Zach could picture it all so vividly: Augaud squatting over a campfire, meat roasting on a spit. A bunch of carcasses strung up in the trees, pelts nailed to tree trunks. Zach had always been a little afraid of the woods, even the ones in the park, but Augaud wouldn’t be afraid. If anything so much as rustled a bush, the Lerian would whip around, knife glinting in the firelight, and slash its throat. Zach could almost feel the blood rushing hot over his hands. “You’re gonna sell me to a man like that?”
“Not unless he outbids Hairy.”
Zach took a long, slow drink of his ale so Bevin couldn’t see his lip tremble.
Bevin must have seen it anyway, though, because he laughed. “Relax, little pup. I’m just winding you up.”
Zach straightened a little. “So . . . you’re not gonna sell me to Augaud?”
“Not unless he offered so much that I just couldn’t refuse, but the odds are stacked in your favor. Hairy’s got more incentive than the Lerian. Chances are he’ll bid the highest. Fear is a much stronger motivator than anger.”
Fury bloomed, warm and stinging, in Zach’s cheeks. “Greed is a pretty strong motivator too.”
“Like I said, lad.” Bevin shrug
ged. “It’s a tough world.”
So much for plans.
* * *
“So that’s it, then,” Kody said, watching as the sun sank over the horizon, dissolving into a bloody haze of smog. “The day’s gone.” One would have thought he was scheduled to die at dusk, so despondent did he look.
“There is always tomorrow,” Lenoir said, hoping he sounded more resolute than he felt. Ash pricked at his nose and stung his eyes, the fumes of a thousand fires as people all over Kennian tried to drive the plague out with smoke and superstition. A few miles away, in the heart of the Camp, Merden treated the sick—or at least attempted to—while Sergeant Innes and a pair of watchmen stood guard against a murderer. Constable Crears would be reinforcing the barrier for the night, with or without the extra watchmen Chief Reck had promised him. Meanwhile, in the poor district, shopkeepers and frightened residents huddled behind locked doors and boarded windows, waiting for packs of criminals to roam like wild dogs through the unprotected streets.

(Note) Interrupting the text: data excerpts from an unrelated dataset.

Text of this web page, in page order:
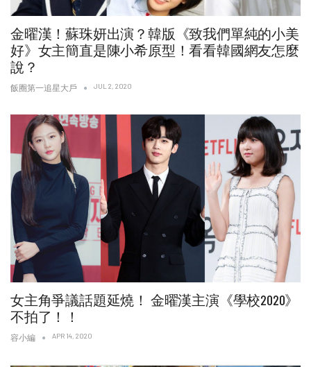
金曜漢！蘇珠妍出演？韓版《致我們單純的小美
好》女主簡直是陳小希原型！看看韓國網友怎麼
說？
飯圈第一追星大戶 JUL 2, 2020
女主角爭議話題延燒！ 金曜漢主演《學校2020》
不拍了！！
容小編 APR 14, 2020
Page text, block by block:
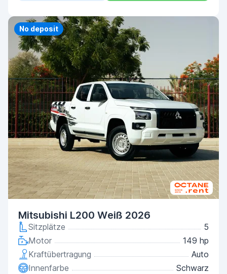
No deposit
Mitsubishi L200 Weiß 2026
Sitzplätze
5
Motor
149 hp
Kraftübertragung
Auto
Innenfarbe
Schwarz

Death’s banquet has three courses, the poet Irdois wrote. First the flesh, then the marrow, and last of all the heart. He had been writing about the revolution, how it sapped the courage and eventually the humanity of an entire nation. But he might just as easily have meant the plague. The occasion might be different, but the banquet was the same.

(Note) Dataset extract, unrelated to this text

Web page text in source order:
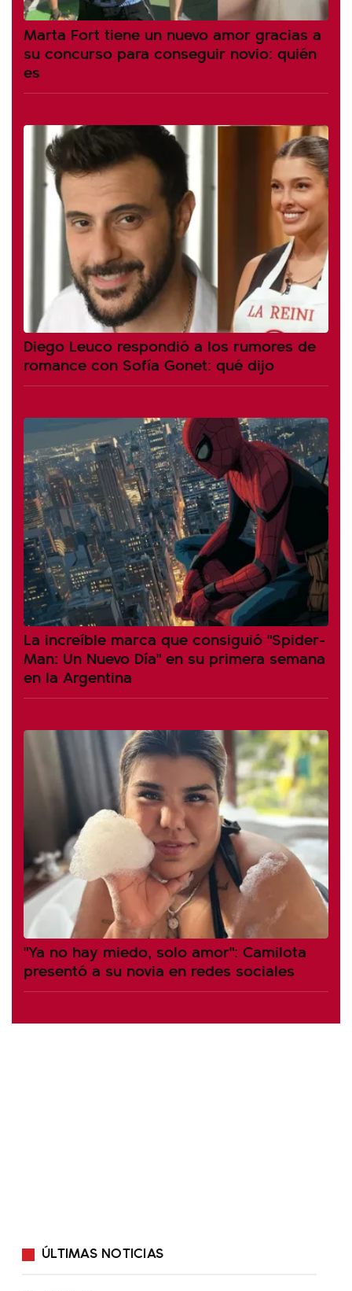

“I just wish I didn’t feel so damned powerless,” Kody said, massaging his temples with gloved fingers. They were dress gloves, Lenoir noticed, high-quality, made of soft kid leather. Expensive. He had never seen Kody wear them before. Most likely, the sergeant reserved them for special occasions. It surprised him that Kody would wear them for work like this, down at the docks. The pair he had been wearing earlier had got soaked when he tumbled into the bay, but why take the trouble to replace them, to find a handkerchief to replace the scarf? There was no plague at the docks, at least not so far as anyone knew.